The outreach has been well received by the local business community. This success is due, in large part, to the support and encouragement of the program’s community partners including the Greater Williamsburg Chamber and Tourism Alliance said Bill Bean, director of the Technology and Business Center.
“The greater Williamsburg community and CIT have been extremely supportive of our efforts to bring high-level outreach business courses to the community. Their enthusiasm, coupled with the support of the Mason School of Business has enabled our education programs to be very well received by the community.”
Guerrero noted the college benefits from the programs as much as it contributes.
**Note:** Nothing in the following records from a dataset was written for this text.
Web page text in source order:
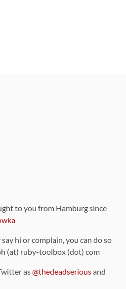
to you from Hamburg since
hi or complain, you can do so
(at) ruby-toolbox (dot) com
as@thedeadseriousand
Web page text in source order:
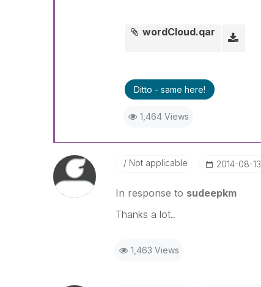
wordCloud.qar
Ditto - same here!
1,464 Views
Not applicable ‎2014-08-13
In response to sudeepkm
Thanks a lot..
1,463 Views
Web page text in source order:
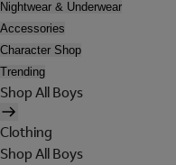
Nightwear & Underwear
Accessories
Character Shop
Trending
Shop All Boys
Clothing
Shop All Boys
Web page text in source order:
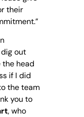
their
dig out
the head
if I did
the team
you to
, who
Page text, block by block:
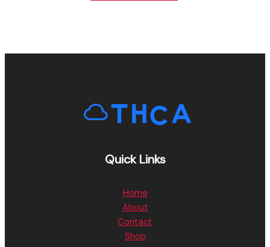
Quick Links
Home
About
Contact
Shop

“I think one of the great benefits to us in the business school is that there is a real attraction to large businesses in the business world, they are the ones that get the attention,” he said. “This has been on opportunity for many of us to get involved with smaller businesses. “
Guerrero is the former director of the College of William and Mary Full-time MBA Program. Before coming to William and Mary in 1990, he taught at Dartmouth College and Notre Dame. Prior to joining the ranks of academia he was an electrical engineer with firms such as Lockheed Martin.
“I spent most of my career working with large firms – consulting for large firms, talking about large firms, working in large firms…[being involved with these programs] just opened a world to me that was very exciting,” he added.
“As a consultant, an academic, and a researcher in business I find it very, very satisfying to go in and make changes and see them take hold quickly with these small firms,” Guerrero said. “It feels great to run into somebody and have them say, ‘You know, I took your advice and things went well. We just added several people to our staff and I just want to thank you.”’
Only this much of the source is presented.